__WHAT IS EXPECTED__
Every line from the top of the records below through the one containing "Lean will correctly" must be copied exactly, and the pictures must not be.

__MATERIAL PROVIDED__
● ● ●
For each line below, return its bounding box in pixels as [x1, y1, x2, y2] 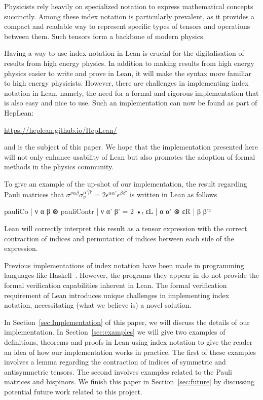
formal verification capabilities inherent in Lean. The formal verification [4, 280, 227, 290]
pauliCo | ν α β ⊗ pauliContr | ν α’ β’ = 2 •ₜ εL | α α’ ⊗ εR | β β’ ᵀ [4, 206, 211, 216]
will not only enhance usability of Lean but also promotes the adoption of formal [4, 151, 255, 162]
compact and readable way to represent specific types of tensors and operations [4, 21, 250, 31]
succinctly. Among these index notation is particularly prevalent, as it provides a [4, 11, 255, 21]
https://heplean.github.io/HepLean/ [4, 124, 117, 135]
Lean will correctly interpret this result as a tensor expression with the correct [4, 223, 247, 234]
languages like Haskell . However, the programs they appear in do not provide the [4, 270, 259, 280]
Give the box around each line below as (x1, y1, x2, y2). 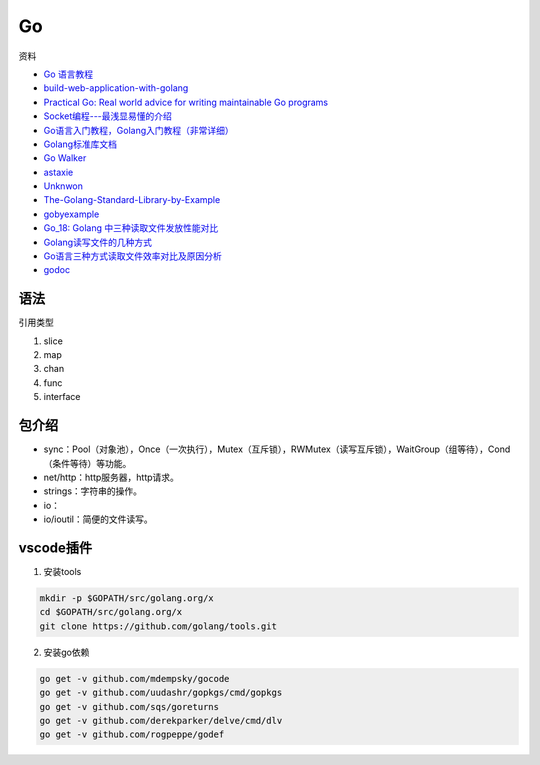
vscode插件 (18, 539, 93, 556)
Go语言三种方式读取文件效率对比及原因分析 (43, 250, 222, 262)
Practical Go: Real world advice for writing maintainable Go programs (43, 96, 329, 108)
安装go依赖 (43, 646, 90, 658)
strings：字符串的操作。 (43, 485, 143, 497)
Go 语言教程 (43, 68, 94, 80)
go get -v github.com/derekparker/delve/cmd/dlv (39, 715, 283, 726)
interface (43, 391, 81, 403)
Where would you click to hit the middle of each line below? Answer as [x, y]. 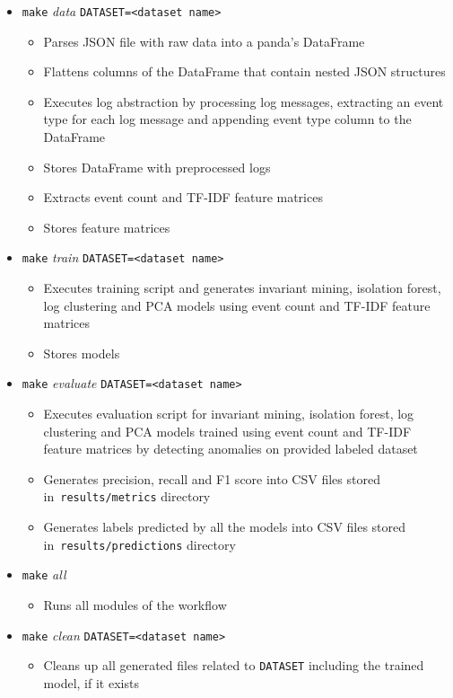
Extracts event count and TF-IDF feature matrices [183, 197]
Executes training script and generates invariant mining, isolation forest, [242, 288]
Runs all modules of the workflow [135, 605]
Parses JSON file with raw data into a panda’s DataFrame [204, 41]
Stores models [82, 353]
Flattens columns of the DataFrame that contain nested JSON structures [244, 71]
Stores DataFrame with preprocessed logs [157, 167]
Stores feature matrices [107, 227]
● ● ●
__TASK OUTPUT__
For each line below, return its bounding box in pixels as [x1, y1, x2, y2] 
formal verification capabilities inherent in Lean. The formal verification [4, 280, 227, 290]
pauliCo | ν α β ⊗ pauliContr | ν α’ β’ = 2 •ₜ εL | α α’ ⊗ εR | β β’ ᵀ [4, 206, 211, 216]
will not only enhance usability of Lean but also promotes the adoption of formal [4, 151, 255, 162]
compact and readable way to represent specific types of tensors and operations [4, 21, 250, 31]
succinctly. Among these index notation is particularly prevalent, as it provides a [4, 11, 255, 21]
https://heplean.github.io/HepLean/ [4, 124, 117, 135]
Lean will correctly interpret this result as a tensor expression with the correct [4, 223, 247, 234]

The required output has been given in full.